Closing the inequality gap
Tom Healy, Director of the Nevin Economic Research Institute, reviews the big picture of economic inequality as described by Thomas Piketty and suggests that more detail is needed on how to generate more revenue.
“It is hard to imagine an economy and a society that can continue functioning indefinitely with such extreme divergence between social groups.”
So writes Thomas Piketty.
in his book ‘Capital in the Twenty-First Century’. Piketty recently visited Ireland and attracted considerable publicity and interest including a packed conference of many hundreds in Dublin.
What ‘Capital in the Twenty-First Century’ has done is as follows:
• put the question of economic inequality back on the agenda more than ever in recent times;
• gone about tracking trends in inequality (exhaustively) from available international and national data sources;
• moved from mere analysis to policy recommendation (at the global level) by proposing co-ordinated international policy action in the field of taxation.
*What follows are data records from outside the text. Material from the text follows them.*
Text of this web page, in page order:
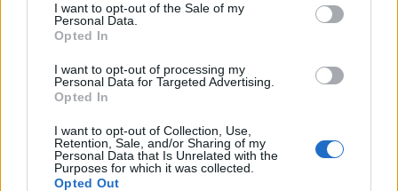
I want to opt-out of the Sale of my
Personal Data.
Opted In
I want to opt-out of processing my
Personal Data for Targeted Advertising.
Opted In
I want to opt-out of Collection, Use,
Retention, Sale, and/or Sharing of my
Personal Data that Is Unrelated with the
Purposes for which it was collected.
Opted Out

Because Piketty has undertaken a huge sweep of analysis covering two centuries and sometimes more, and a number of countries for which data were available (principally the USA, Britain and France), he enables readers to acquire a bigger picture than analysis which is heavily constrained by reference to time, country or type of income or wealth. Piketty goes for the ‘big picture’ and, in typical French style, seeks a synthesis of evidence and theories to understand why particular trends and changes emerged at different points in history.
Unfortunately, in the case of Ireland, data are not readily available on long-term trends in income inequality. However, some data are available from the World Top Income Database (WTID). Professor Brian Nolan of UCD has provided important historical data to the WTID. The data shown in the chart opposite is based on gross individual income (before deduction of taxes) at different points in time going back to the mid-1970s and including estimates for 1938 and 1943.
The data suggest a trend towards growing inequality since at least the 1970s. However, when account is taken of the redistributed effects of taxation and social transfers, inequality is much less and it is not necessarily the case that post-distribution income has increased that much, if at all, in the case of Ireland. As for capital wealth, there are no consistent or comprehensive data on distribution. Based on data in other countries, it is certain that wealth is more unequally distributed than income.
Piketty champions the notion of a tax on capital – albeit an internationally co-ordinated one. This is troubling for many current-day Irish policy-makers and commentators because taxes, especially those on income or capital, are viewed as ‘bads’ to be minimised as much as possible for the express purpose of the least necessary public service consistent with an internationally competitive low tax regime (whether on incomes of corporations or individuals). The overriding economic strategy is to rely very heavily on foreign inward investment including trade in financial services based on a competitive low tax model.
However, ‘Capital in the Twenty-First Century’ should not be viewed as a generalised case for more taxation everywhere – at least not in those parts of the world where taxation/government revenue or public spending is in the order of 50 per cent (such as it is some European countries including France and the Nordic countries). Piketty argues for better use of taxation and ‘modernisation’ of the social state (always an ambiguous term when it comes to social policy). What he does argue for is a global (or continental or regional) tax on capital wealth.
This is a timely intervention because of rising social inequality and exclusion in many parts of Europe and the risk of fraying in the bonds of civic support and engagement at national member state or EU community level. In absence of significant growth in output and employment, a policy of austerity is likely to embed long-term unemployment or under-employment. However, the real elephant in the room is the unsustainability of a carbon-fuelled pattern of consumption and production aided and abetted by a global system of finance capital that is largely out of control.
Piketty places much emphasis on the taxation of capital wealth without spelling out in any detail how it would be implemented. He sees it, correctly, as an inter-state and global challenge. Attempts to levy significant one-off or continuous taxes on wealth in the context of free movement of capital are likely to be self-defeating as capital can move.
The solution is to agree on internationally binding taxes allied to good information obtained as a result of international treaties and data-sharing protocols involving banks, tax authorities and other agencies.
All of this might seem like a pipe dream in today’s Europe – largely governed by ideas and interests inimical to the sort of values and ideas promoted by Piketty.
However, we must live in hope that some lessons have been learned from the history of the recent century and change is possible.
Capital in the Twenty-First Century is published by Harvard University Press.